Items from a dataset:
──────────────────────────────
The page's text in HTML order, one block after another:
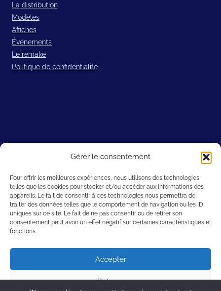
Gérer le consentement
Pour offrir les meilleures expériences, nous utilisons des technologies
telles que les cookies pour stocker et/ou accéder aux informations des
appareils. Le fait de consentir à ces technologies nous permettra de
traiter des données telles que le comportement de navigation ou les ID
uniques sur ce site. Le fait de ne pas consentir ou de retirer son
consentement peut avoir un effet négatif sur certaines caractéristiques et
fonctions.
Accepter
Refuser
La distribution
Modèles
Affiches
Événements
Le remake
Politique de confidentialité
Filmic Light – Snow White Archive
A. Film L.A.
Willdubguru
Les Grands Classiques
2719 Hyperion
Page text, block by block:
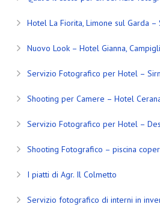
Hotel La Fiorita, Limone sul Garda
Nuovo Look – Hotel Gianna,
Servizio Fotografico per Hotel –
Shooting per Camere – Hotel
Servizio Fotografico per Hotel –
Shooting Fotografico – piscina
I piatti di Agr. Il Colmetto
Servizio fotografico di interni in
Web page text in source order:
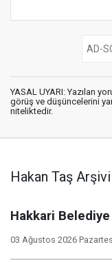
YASAL UYARI: Yazılan
görüş ve düşüncelerini
niteliktedir.
Hakan Taş Arşivi
Hakkari Belediye
03 Ağustos 2026
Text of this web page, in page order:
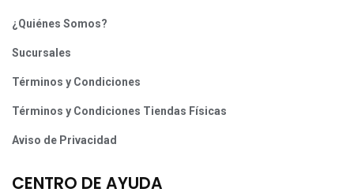
¿Quiénes Somos?
Sucursales
Términos y Condiciones
Términos y Condiciones Tiendas Físicas
Aviso de Privacidad
CENTRO DE AYUDA
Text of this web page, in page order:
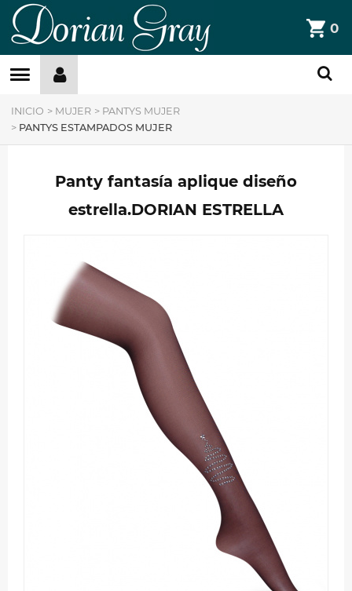
DorianGray
0
Filtros »
INICIO > MUJER > PANTYS MUJER
> PANTYS ESTAMPADOS MUJER
Panty fantasía aplique diseño
estrella.DORIAN ESTRELLA
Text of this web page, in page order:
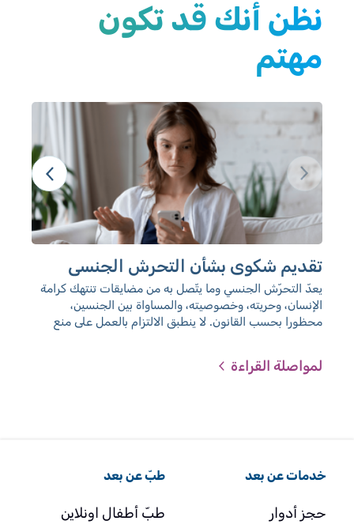
نظن أنك قد تكون
مهتم
تقديم شكوى بشأن التحرش الجنسي
يعدّ التحرّش الجنسي وما يتّصل به من مضايقات تنتهك كرامة
الإنسان، وحريته، وخصوصيته، والمساواة بين الجنسين،
محظورا بحسب القانون. لا ينطبق الالتزام بالعمل على منع
لمواصلة القراءة
خدمات عن بعد
حجز أدوار
طبّ عن بعد
طبّ أطفال اونلاين
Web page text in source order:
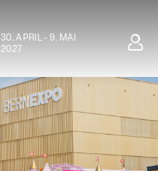
30. APRIL - 9. MAI
2027
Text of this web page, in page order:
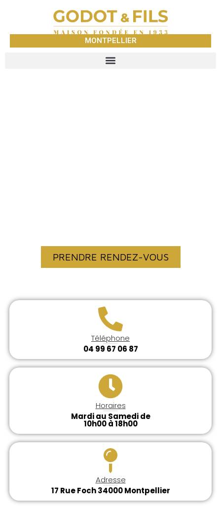
MONTPELLIER
PRENDRE RENDEZ-VOUS
Téléphone
04 99 67 06 87
Horaires
Mardi au Samedi de
10h00 à 18h00
Adresse
17 Rue Foch 34000 Montpellier
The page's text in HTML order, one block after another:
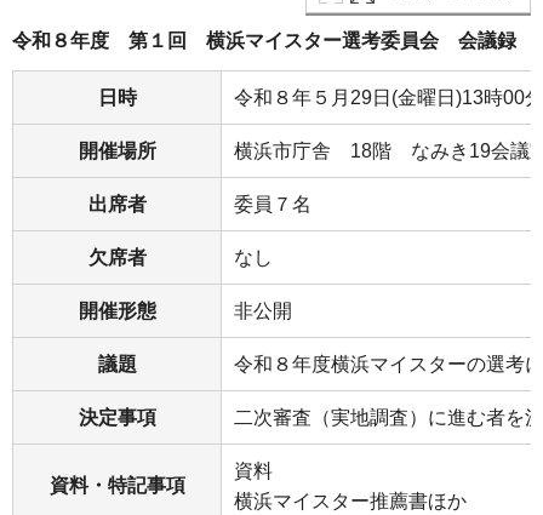
令和８年度 第１回 横浜マイスター選考委員会 会議録
日時 令和８年５月29日(金曜日)13時00
開催場所 横浜市庁舎 18階 なみき19会議
出席者 委員７名
欠席者 なし
開催形態 非公開
議題 令和８年度横浜マイスターの選考
決定事項 二次審査（実地調査）に進む者を
資料・特記事項
資料
横浜マイスター推薦書ほか
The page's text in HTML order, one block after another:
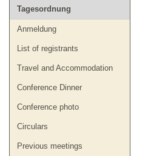
Tagesordnung
Anmeldung
List of registrants
Travel and Accommodation
Conference Dinner
Conference photo
Circulars
Previous meetings
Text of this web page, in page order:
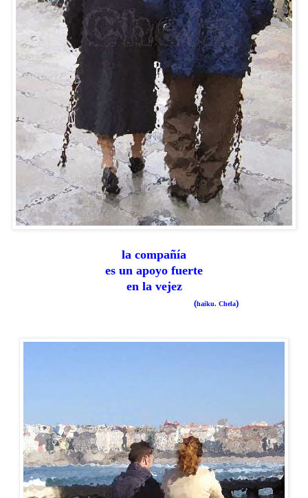
la compañía
es un apoyo fuerte
en la vejez
(haiku. Chela)
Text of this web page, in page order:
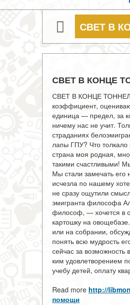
──────────────────────────────
Exercise prompt:
Reproduce each line of the records exactly, and omit every picture.

Written answer:
The page's text in HTML order, one block after another:
Gérer le consentement
Pour offrir les meilleures expériences, nous utilisons des technologies
telles que les cookies pour stocker et/ou accéder aux informations des
appareils. Le fait de consentir à ces technologies nous permettra de
traiter des données telles que le comportement de navigation ou les ID
uniques sur ce site. Le fait de ne pas consentir ou de retirer son
consentement peut avoir un effet négatif sur certaines caractéristiques et
fonctions.
Accepter
Refuser
La distribution
Modèles
Affiches
Événements
Le remake
Politique de confidentialité
Filmic Light – Snow White Archive
A. Film L.A.
Willdubguru
Les Grands Classiques
2719 Hyperion
Page text, block by block:
Hotel La Fiorita, Limone sul Garda
Nuovo Look – Hotel Gianna,
Servizio Fotografico per Hotel –
Shooting per Camere – Hotel
Servizio Fotografico per Hotel –
Shooting Fotografico – piscina
I piatti di Agr. Il Colmetto
Servizio fotografico di interni in
Web page text in source order:
YASAL UYARI: Yazılan
görüş ve düşüncelerini
niteliktedir.
Hakan Taş Arşivi
Hakkari Belediye
03 Ağustos 2026
Text of this web page, in page order:
¿Quiénes Somos?
Sucursales
Términos y Condiciones
Términos y Condiciones Tiendas Físicas
Aviso de Privacidad
CENTRO DE AYUDA
Text of this web page, in page order:
DorianGray
0
Filtros »
INICIO > MUJER > PANTYS MUJER
> PANTYS ESTAMPADOS MUJER
Panty fantasía aplique diseño
estrella.DORIAN ESTRELLA
Text of this web page, in page order:
نظن أنك قد تكون
مهتم
تقديم شكوى بشأن التحرش الجنسي
يعدّ التحرّش الجنسي وما يتّصل به من مضايقات تنتهك كرامة
الإنسان، وحريته، وخصوصيته، والمساواة بين الجنسين،
محظورا بحسب القانون. لا ينطبق الالتزام بالعمل على منع
لمواصلة القراءة
خدمات عن بعد
حجز أدوار
طبّ عن بعد
طبّ أطفال اونلاين
Web page text in source order:
30. APRIL - 9. MAI
2027
Text of this web page, in page order:
MONTPELLIER
PRENDRE RENDEZ-VOUS
Téléphone
04 99 67 06 87
Horaires
Mardi au Samedi de
10h00 à 18h00
Adresse
17 Rue Foch 34000 Montpellier
The page's text in HTML order, one block after another:
令和８年度 第１回 横浜マイスター選考委員会 会議録
日時 令和８年５月29日(金曜日)13時00
開催場所 横浜市庁舎 18階 なみき19会議
出席者 委員７名
欠席者 なし
開催形態 非公開
議題 令和８年度横浜マイスターの選考
決定事項 二次審査（実地調査）に進む者を
資料・特記事項
資料
横浜マイスター推薦書ほか
The page's text in HTML order, one block after another:
Tagesordnung
Anmeldung
List of registrants
Travel and Accommodation
Conference Dinner
Conference photo
Circulars
Previous meetings
Text of this web page, in page order:
la compañía
es un apoyo fuerte
en la vejez
(haiku. Chela)
Text of this web page, in page order:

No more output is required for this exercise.